As one of the greenest and most beautiful islands in the Adriatic, Korcula offers many terrific beaches, private coves and caves to explore. You’ll be sure to enjoy Przina and Bili zal Lumbarda.
Continue to Mljet
Continue to Mljet
Escape to the heavenly island of Mljet and surround yourself in the beauty of unspoilt forested landscapes, pristine beaches, charming villages and historic fortresses. Go for a hike,bike in Mljet National Park, the oldest National Park in the Adriatic and most important protected area in southern Dalmatia. The park boasts a remarkable diversity of flora and fauna and offers hikers breathtaking views of the island and the deep blue sea. Explore Mljet mystical caves the legendary Cave of Odysseus, the famous hero of Greek mythology who took shelter in this stunning grotto for many years. Visit the old Benedictine monastery in the middle of Veliko Jezero, one of the island beautiful lakes and then take a swim after relaxing on Saplunara beach. Wander around the island’s historic villages where you will be able to savor some of Mljet gastronomic pleasures including olives, goat cheese and wine.
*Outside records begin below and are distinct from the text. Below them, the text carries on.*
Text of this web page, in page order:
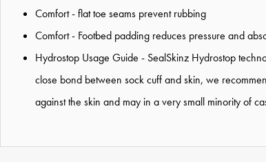
Comfort - flat toe seams prevent rubbing
Comfort - Footbed padding reduces pressure and
Hydrostop Usage Guide - SealSkinz Hydrostop
close bond between sock cuff and skin, we
against the skin and may in a very small minority of
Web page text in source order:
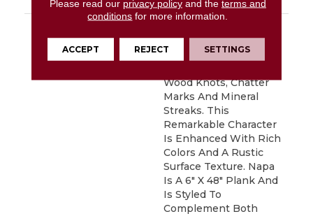
Featuring Beautiful
Wire Brushed Graining
Wood Knots, Chatter
Marks And Mineral
Streaks. This
Remarkable Character
Is Enhanced With Rich
Colors And A Rustic
Surface Texture. Napa
Is A 6" X 48" Plank And
Is Styled To
Complement Both
Please read our privacy policyand the terms and
conditions for more information.
ACCEPT REJECT SETTINGS
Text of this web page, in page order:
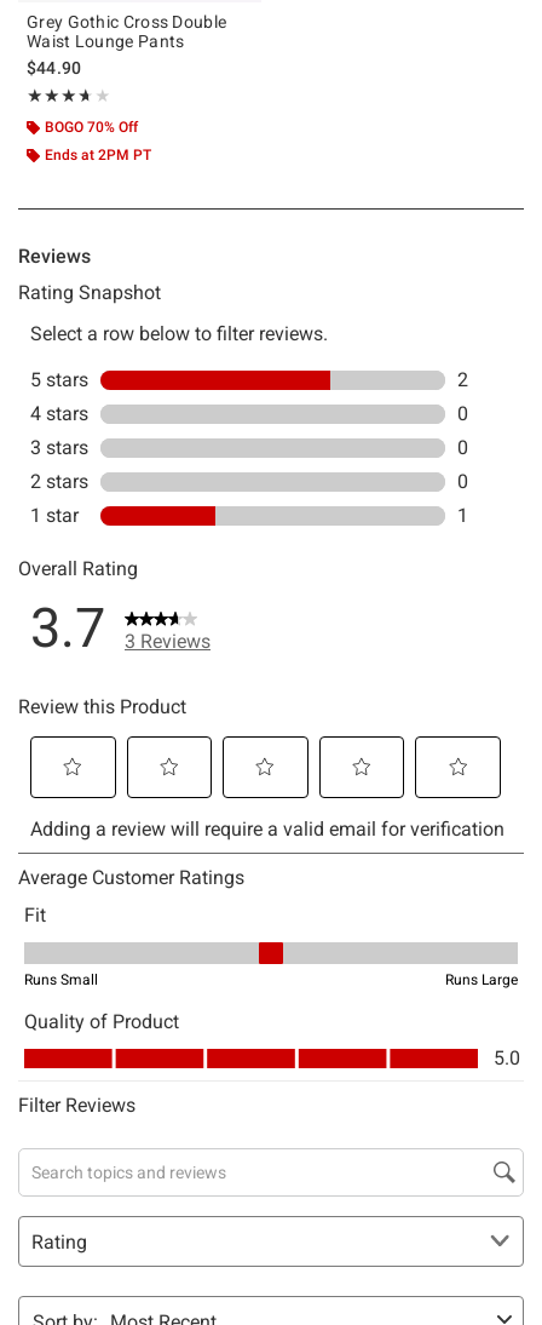
Grey Gothic Cross Double
Waist Lounge Pants
$44.90
★★★★★
Rating, 3.667 out of 5
★★★★★
BOGO 70% Off
Ends at 2PM PT

Finish your rout Dubrovnik
Dubrovnik is an excellent finish point for a sailing holiday but also a thrilling destination to explore on its own. An ancient settlement, Dubrovnik grew in beauty and wealth as a leading maritime trade center. Through the centuries, this remarkable walled city attracted several important cultural figures as a place of literature, art and academia. Dubrovnik continues to inspire the world today and was honored as a World Heritage Site in 1979.
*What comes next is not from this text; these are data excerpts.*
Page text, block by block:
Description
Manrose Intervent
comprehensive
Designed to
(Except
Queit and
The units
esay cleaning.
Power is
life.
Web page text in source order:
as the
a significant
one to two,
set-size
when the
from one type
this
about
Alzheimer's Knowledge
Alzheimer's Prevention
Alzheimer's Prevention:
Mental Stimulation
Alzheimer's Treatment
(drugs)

Get a unique perspective of the city by walking along the city walls then head down to the marble streets to visit some of the Dubrovnik’s fantastic cultural and historical sites before you make your way outside of the city walls to enjoy the gorgeous beaches that surround the city. Take a walk to Lapad Beach and Banje Beach, which are located close to the city center or hop back on your boat and head out to the stunning Elafiti Islands.